Pour éviter de tirer sur l’ambulance tout du long, il me paraît donc essentiel d’aborder directement le cas du modèle économique finalement retenu. Ce qu’on imaginait comme une expérience solo portée par une action débridée et une direction artistique inspirée s’est finalement transformé en une expérience « coopérative » et même comme un jeu-service pourtant vendu au prix fort. Cela implique naturellement les désormais très bien connus « passes de combat », quêtes quotidiennes et hebdomadaires, et achats in-game pour acheter de l’équipement ou différents objets cosmétiques. L’annonce a été mal reçue, et pour cause, la démarche est particulièrement culotée ! Les producteurs du jeu ont bien tenté d’éteindre l’incendie en confirmant un contenu initial riche (environ 70 quêtes scénarisées) et la promesse d’un suivi régulier mais le désintérêt des joueurs est monté crescendo et les premiers retours très mitigés, notamment sur les combats lors de la phase bêta, n’ont pu faire l’objet que de légers ajustements par faute de temps.

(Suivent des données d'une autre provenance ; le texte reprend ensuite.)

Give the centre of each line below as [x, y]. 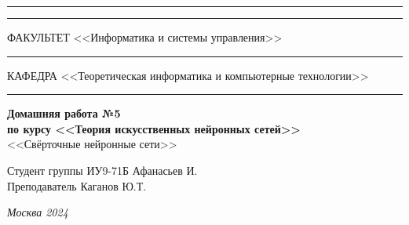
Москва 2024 [38, 212]
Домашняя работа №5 [64, 113]
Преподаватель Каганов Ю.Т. [77, 185]
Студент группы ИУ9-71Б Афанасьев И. [102, 170]
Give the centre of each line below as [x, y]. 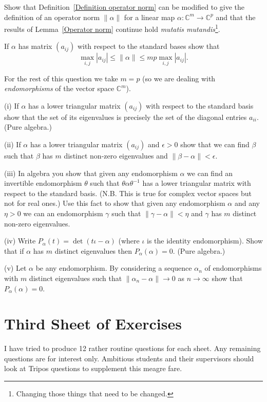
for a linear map [149, 17]
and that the [236, 17]
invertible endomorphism [43, 183]
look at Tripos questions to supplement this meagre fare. [93, 368]
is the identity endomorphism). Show [205, 241]
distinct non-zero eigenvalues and [116, 156]
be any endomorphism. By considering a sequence [114, 268]
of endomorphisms [233, 268]
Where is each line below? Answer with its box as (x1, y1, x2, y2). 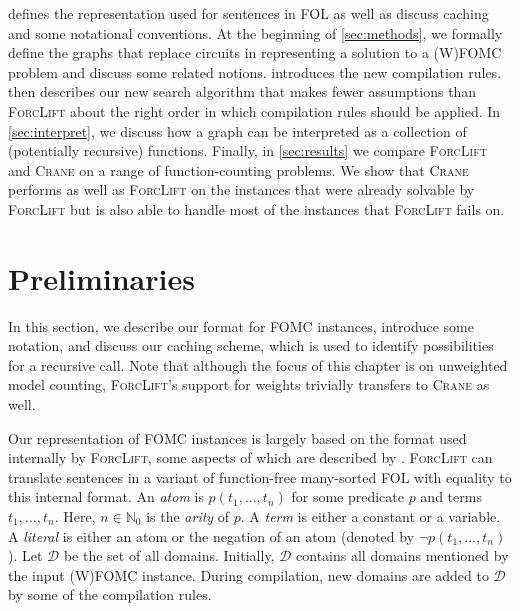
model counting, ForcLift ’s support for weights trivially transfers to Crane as (8, 374, 490, 395)
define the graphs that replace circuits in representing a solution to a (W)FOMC (8, 42, 502, 63)
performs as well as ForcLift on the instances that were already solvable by (8, 179, 475, 200)
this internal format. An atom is (8, 486, 204, 507)
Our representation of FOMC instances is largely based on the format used (8, 427, 467, 448)
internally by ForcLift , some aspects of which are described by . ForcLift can (8, 447, 493, 468)
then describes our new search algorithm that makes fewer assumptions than (8, 81, 477, 102)
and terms (420, 486, 482, 507)
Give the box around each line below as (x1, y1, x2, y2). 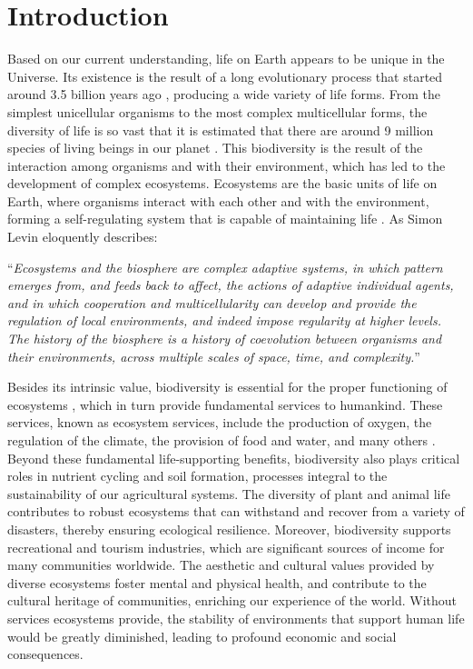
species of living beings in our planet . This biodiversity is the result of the (7, 138, 423, 157)
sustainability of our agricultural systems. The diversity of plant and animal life (7, 484, 450, 503)
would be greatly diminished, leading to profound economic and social (7, 626, 397, 645)
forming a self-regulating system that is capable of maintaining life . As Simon (7, 209, 443, 228)
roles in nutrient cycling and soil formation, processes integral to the (7, 466, 388, 485)
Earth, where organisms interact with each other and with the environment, (7, 191, 429, 210)
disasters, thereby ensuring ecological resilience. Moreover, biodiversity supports (7, 519, 451, 538)
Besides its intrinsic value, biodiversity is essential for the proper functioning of (7, 377, 448, 396)
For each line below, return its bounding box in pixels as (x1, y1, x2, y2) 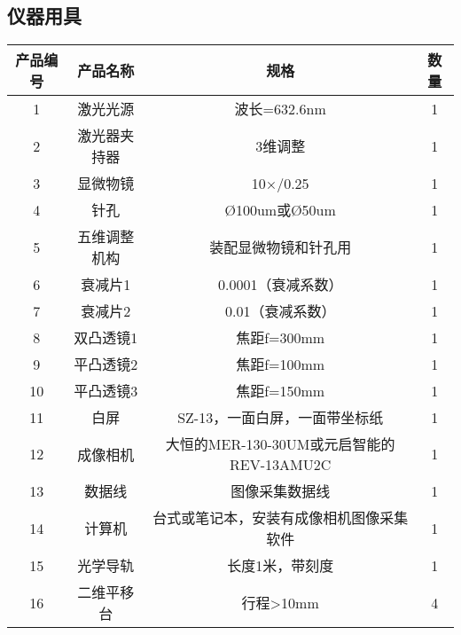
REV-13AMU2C (230, 454, 332, 475)
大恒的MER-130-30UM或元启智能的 (165, 434, 395, 455)
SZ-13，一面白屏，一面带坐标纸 (177, 407, 384, 428)
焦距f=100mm (236, 354, 325, 375)
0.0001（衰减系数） (217, 274, 343, 295)
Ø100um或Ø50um (224, 200, 336, 221)
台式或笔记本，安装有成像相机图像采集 (152, 507, 409, 529)
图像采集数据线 (230, 481, 331, 502)
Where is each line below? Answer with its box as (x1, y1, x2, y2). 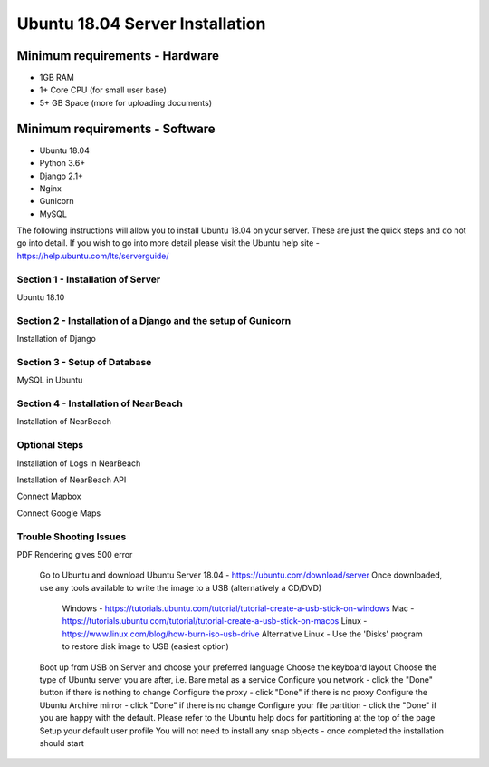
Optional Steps (16, 439, 84, 451)
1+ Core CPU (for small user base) (39, 84, 167, 95)
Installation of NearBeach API (16, 474, 127, 485)
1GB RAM (39, 73, 74, 83)
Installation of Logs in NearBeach (16, 458, 141, 469)
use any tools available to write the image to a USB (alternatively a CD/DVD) (39, 582, 322, 593)
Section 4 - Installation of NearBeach (16, 397, 183, 410)
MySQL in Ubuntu (16, 374, 83, 385)
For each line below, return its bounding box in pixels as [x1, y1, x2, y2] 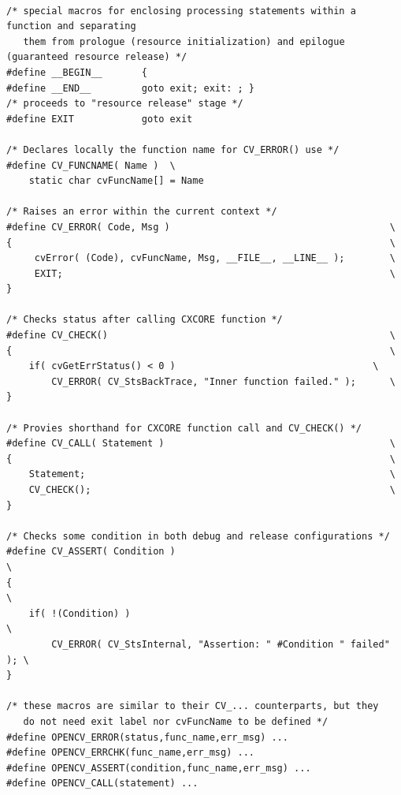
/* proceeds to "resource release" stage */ [6, 98, 243, 110]
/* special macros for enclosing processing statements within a [6, 5, 356, 17]
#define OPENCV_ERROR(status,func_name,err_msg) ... [6, 731, 288, 743]
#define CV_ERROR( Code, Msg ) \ [6, 221, 395, 233]
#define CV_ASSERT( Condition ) [6, 546, 176, 558]
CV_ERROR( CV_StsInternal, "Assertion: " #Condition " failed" [51, 638, 390, 650]
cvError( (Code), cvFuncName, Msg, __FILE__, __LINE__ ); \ [34, 252, 395, 264]
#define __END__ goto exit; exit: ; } [6, 82, 254, 94]
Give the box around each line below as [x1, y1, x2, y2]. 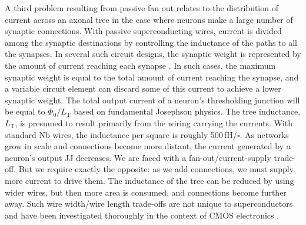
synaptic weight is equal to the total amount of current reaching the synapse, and [5, 70, 299, 83]
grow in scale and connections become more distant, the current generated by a [5, 140, 291, 152]
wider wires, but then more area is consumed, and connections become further [5, 186, 287, 198]
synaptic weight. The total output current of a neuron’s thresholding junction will [5, 93, 300, 106]
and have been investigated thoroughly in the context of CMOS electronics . [5, 209, 280, 221]
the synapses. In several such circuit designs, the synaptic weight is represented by [5, 48, 301, 60]
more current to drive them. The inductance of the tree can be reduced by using [5, 174, 294, 186]
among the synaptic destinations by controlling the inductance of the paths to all [5, 36, 297, 48]
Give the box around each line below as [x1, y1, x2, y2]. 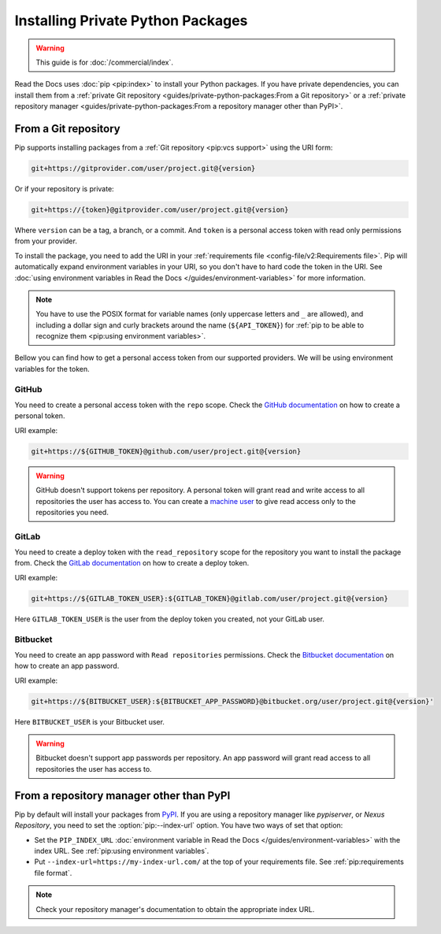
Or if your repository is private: [14, 183, 114, 193]
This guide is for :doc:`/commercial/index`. [35, 57, 173, 67]
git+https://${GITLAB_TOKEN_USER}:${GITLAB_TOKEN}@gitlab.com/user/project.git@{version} [31, 594, 389, 602]
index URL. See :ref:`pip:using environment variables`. [34, 846, 209, 855]
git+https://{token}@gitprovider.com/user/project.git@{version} [31, 205, 289, 214]
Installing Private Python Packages [14, 12, 248, 29]
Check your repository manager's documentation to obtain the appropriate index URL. [35, 904, 315, 914]
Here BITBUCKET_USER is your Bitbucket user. [14, 717, 165, 726]
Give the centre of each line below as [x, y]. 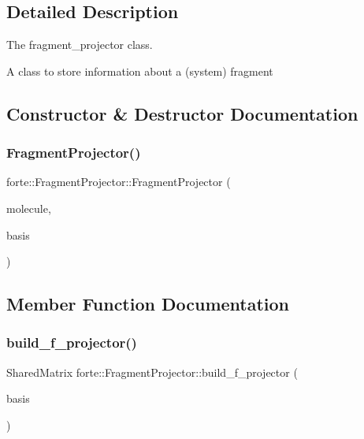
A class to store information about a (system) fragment [140, 71]
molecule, [29, 208]
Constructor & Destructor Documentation [182, 113]
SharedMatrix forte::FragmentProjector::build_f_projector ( [152, 372]
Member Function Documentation [148, 304]
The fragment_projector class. [80, 45]
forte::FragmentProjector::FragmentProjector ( [119, 182]
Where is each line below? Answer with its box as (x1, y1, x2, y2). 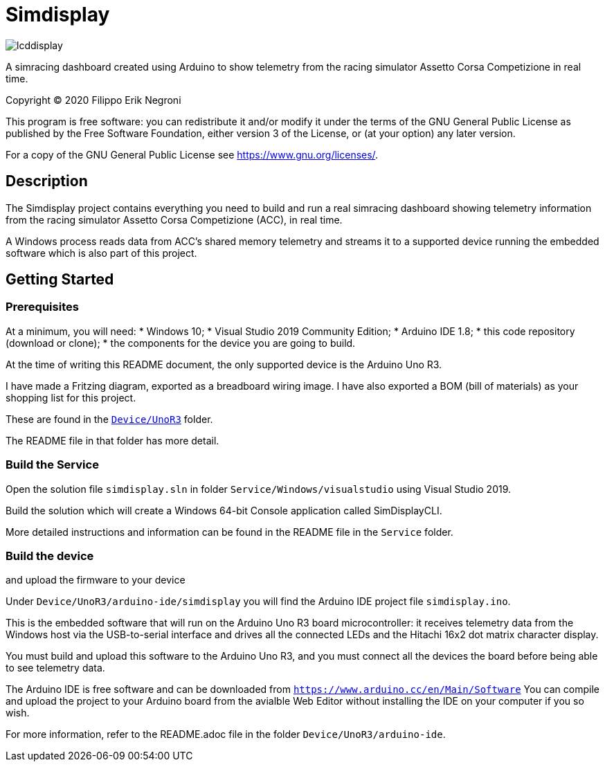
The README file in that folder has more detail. (6, 434, 219, 446)
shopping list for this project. (6, 391, 136, 404)
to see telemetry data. (6, 662, 105, 674)
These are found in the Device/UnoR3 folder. (6, 413, 213, 425)
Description (6, 172, 88, 190)
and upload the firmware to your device (6, 574, 186, 586)
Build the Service (6, 458, 99, 472)
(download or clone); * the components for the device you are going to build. (6, 336, 356, 349)
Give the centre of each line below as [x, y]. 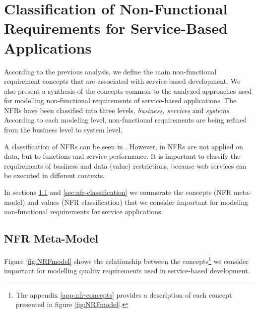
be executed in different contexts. [55, 175]
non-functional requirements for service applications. [84, 212]
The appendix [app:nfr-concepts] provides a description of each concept [124, 294]
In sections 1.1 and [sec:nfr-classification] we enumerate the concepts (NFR [118, 192]
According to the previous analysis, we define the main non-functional [110, 71]
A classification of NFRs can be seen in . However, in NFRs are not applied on [124, 146]
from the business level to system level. [63, 130]
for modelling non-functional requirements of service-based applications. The [120, 100]
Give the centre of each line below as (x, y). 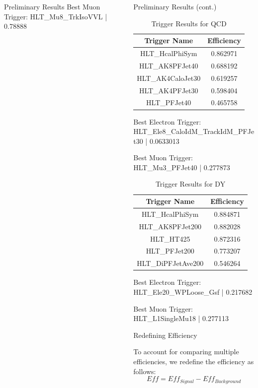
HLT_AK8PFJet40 (169, 65)
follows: (145, 371)
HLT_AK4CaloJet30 (169, 78)
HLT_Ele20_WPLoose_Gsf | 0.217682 (193, 291)
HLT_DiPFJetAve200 (170, 263)
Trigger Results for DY (190, 184)
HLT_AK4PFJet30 (169, 90)
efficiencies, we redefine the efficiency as (194, 361)
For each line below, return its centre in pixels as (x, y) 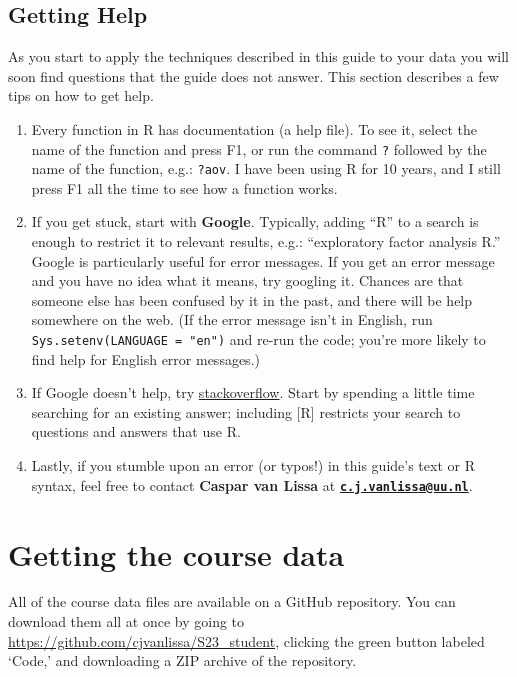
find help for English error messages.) (145, 358)
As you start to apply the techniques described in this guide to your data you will (259, 56)
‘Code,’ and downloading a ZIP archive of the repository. (182, 660)
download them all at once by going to (126, 621)
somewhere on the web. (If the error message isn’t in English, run (232, 319)
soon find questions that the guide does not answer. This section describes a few (253, 75)
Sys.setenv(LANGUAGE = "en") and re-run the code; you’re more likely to (258, 339)
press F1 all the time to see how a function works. (184, 187)

Babylon’s Fall : la tour infernale mal fagotée
A l’image du format économique du jeu, le Coffre est un lourd boulet pour notre avatar

 

Une aventure coopérative qu’on exécute en… solitaire

Les chiffres sont tristement éloquents puisque le titre enregistrait à sa sortie Steam un pic de … 650 joueurs. De quoi donner des sueurs froides à l’éditeur qui essuie un revers prévisible et qui interroge sérieusement sur la viabilité du titre. Si SQEX compte sauver ce qui peut l’être, on imagine facilement l’abandon du format retenu pour une version free-to-play quitte à contrarier les rares ambassadeurs qui ont décidé de lâcher 70 euros. Difficile en effet d’imaginer voir SQEX alimenter bien longtemps ce qui s’apparente à une véritable catastrophe industrielle. C’était un pari perdu d’avance, et malgré l’échec de Marvel’s Avengers, l’éditeur japonais semble toujours embourbé dans les stratégies déployées et répète les mêmes erreurs pour des résultats commerciaux de plus en plus inquiétants.

Babylon’s Fall : la tour infernale mal fagotée
On se retrouve finalement bien seul pour affronter les défis que le jeu propose

Le plus dramatique concernant l’audience du titre est que le jeu, et j’y reviens plus en détail plus bas, est pensé et articulé pour la coopération. On se retrouve donc au final bien seul, au mieux en binôme, pour affronter les défis que le jeu nous propose. Les parties s’avèrent donc de plus en plus fastidieuses, plus longues qu’elles n’auraient dû l’être, et voire même très pénibles. C’en devient quasiment injouable en l’état puisque l’affluence ne cesse de tristement s’étioler. SQEX n’aura d’autre choix que de revoir son positionnement économique dans les meilleurs délais s’il compte sauver Babylon’s Fall, ou tout du moins limiter ce naufrage. 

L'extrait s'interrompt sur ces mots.